In October 2021, the Criminal Appeal Office confirmed Wayne Couzens has sought leave to appeal against his sentence. It would be no surprise if leave to appeal was granted by the Single Judge (if, indeed, it is not referred to the Full Court which is also a possibility), with the applicant arguing, inter alia, that the way that Fulford LJ constructed the whole life order was novel and without precedent in that he imposed such an order in a type of case that does not come within the examples adumbrated in Sch 21, and as a result, the Court of Appeal ought to examine this approach and rule whether or not it is permissible. Given Fulford LJ’s seniority as the most experienced specialist criminal judge in the country, any appeal would likely be heard by the Lord Chief Justice, perhaps alongside the President of the Queen’s Bench Division, and Holroyde LJ.
However, even if leave to appeal sentence were granted, it is difficult to see how that appeal would be allowed with a lower sentence imposed in lieu of the whole life order, now that the full, terrible extent of the offending has come to light. Even if the Court of Appeal was to disagree with either the approach to Sch 21 taken by Fulford LJ or with his reasoning that the offences committed in this case were of equal seriousness as a murder carried out for the purpose of advancing a political, religious, racial or ideological cause, it is clear the offending against Sarah Everard was in an exceptional category, a category almost on its own.
A core principle underpinning whole life orders – emphasised by the Court of Appeal many times – is that the individual case should not be on the borderline, that is to say it should be clear that the harshest sentence in the jurisdiction is warranted (see for example R v Jones  2 Crim App R (S) 19, per Lord Philips CJ at para 10). Indeed, Fulford LJ is familiar with that principle, having sentenced David Oakes in 2012 to a whole life order (David Oakes v R  EWCA Crim 2435), reasoning that, “given the nature of these crimes, the result is inevitable.”

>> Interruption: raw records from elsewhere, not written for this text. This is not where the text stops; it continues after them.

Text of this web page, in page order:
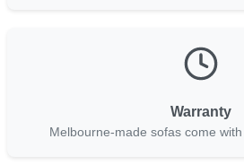
Warranty
Melbourne-made sofas come
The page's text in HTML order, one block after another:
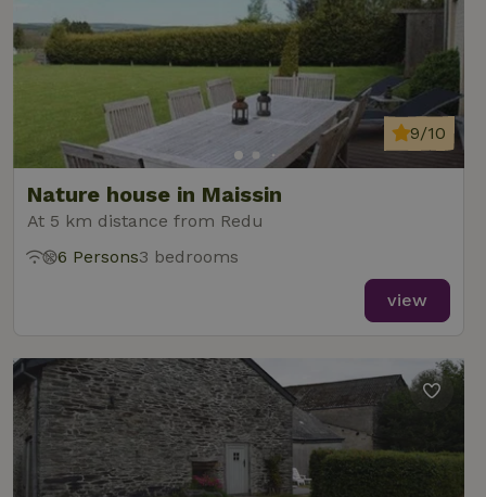
Nature house in Maissin
At 5 km distance from Redu
9/10
6 Persons3 bedrooms
view
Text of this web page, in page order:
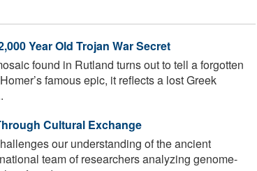
Year Old Trojan War Secret
found in Rutland turns out to tell a forgotten
famous epic, it reflects a lost Greek
Cultural Exchange
our understanding of the ancient
team of researchers analyzing genome-
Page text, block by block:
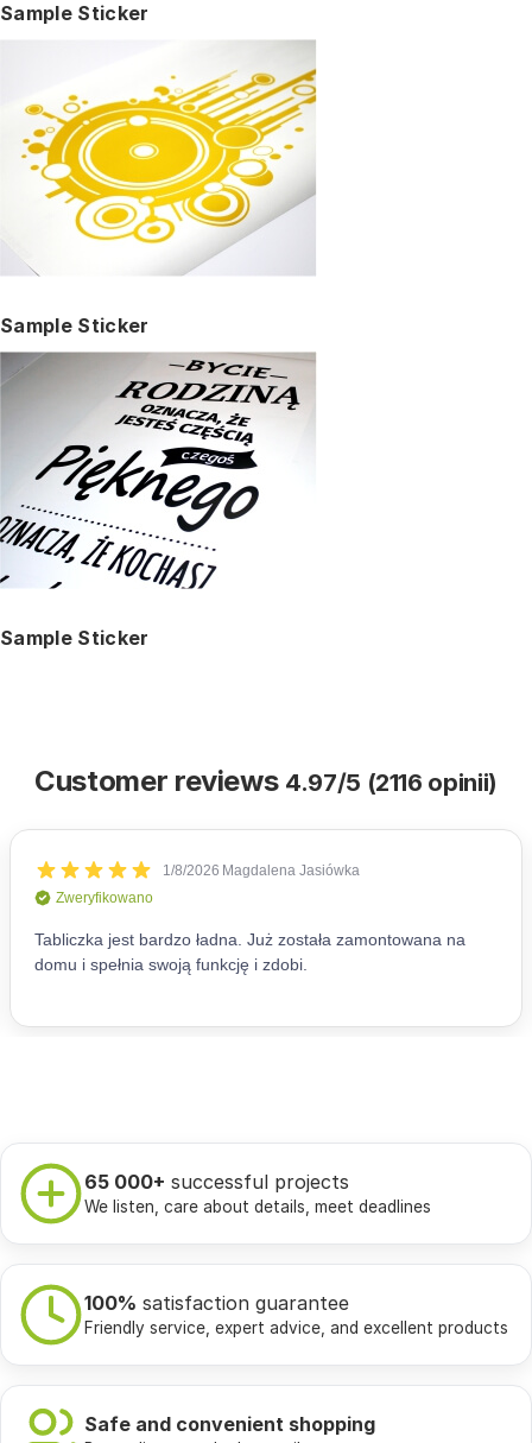
Sample Sticker
Sample Sticker
Sample Sticker
Customer reviews 4.97/5 (2116 opinii)
65 000+ successful projects
We listen, care about details, meet deadlines
100% satisfaction guarantee
Friendly service, expert advice, and excellent products
Safe and convenient shopping
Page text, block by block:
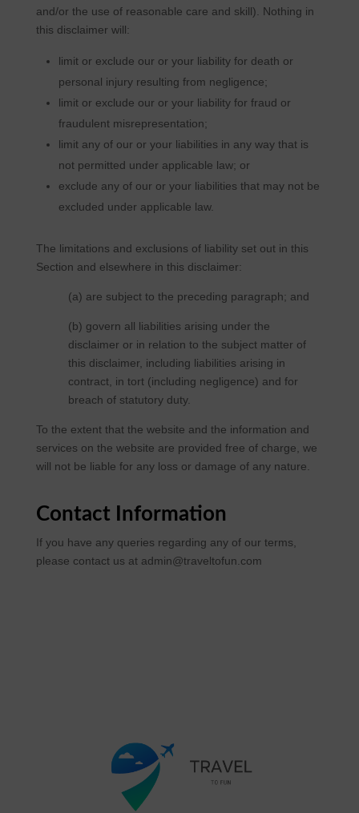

Whilst it was clear intuitively that the crimes committed by Wayne Couzens were well over that borderline, it required strong and cogent reasoning from the sentencing judge so that an unimpeachably just outcome could be imposed. That reasoning was delivered in September 2021, and, as a result, barring an unforeseen circumstance, it is difficult to see how the applicant will ever be released from custody, even if the Court of Appeal were to agree with that reasoning.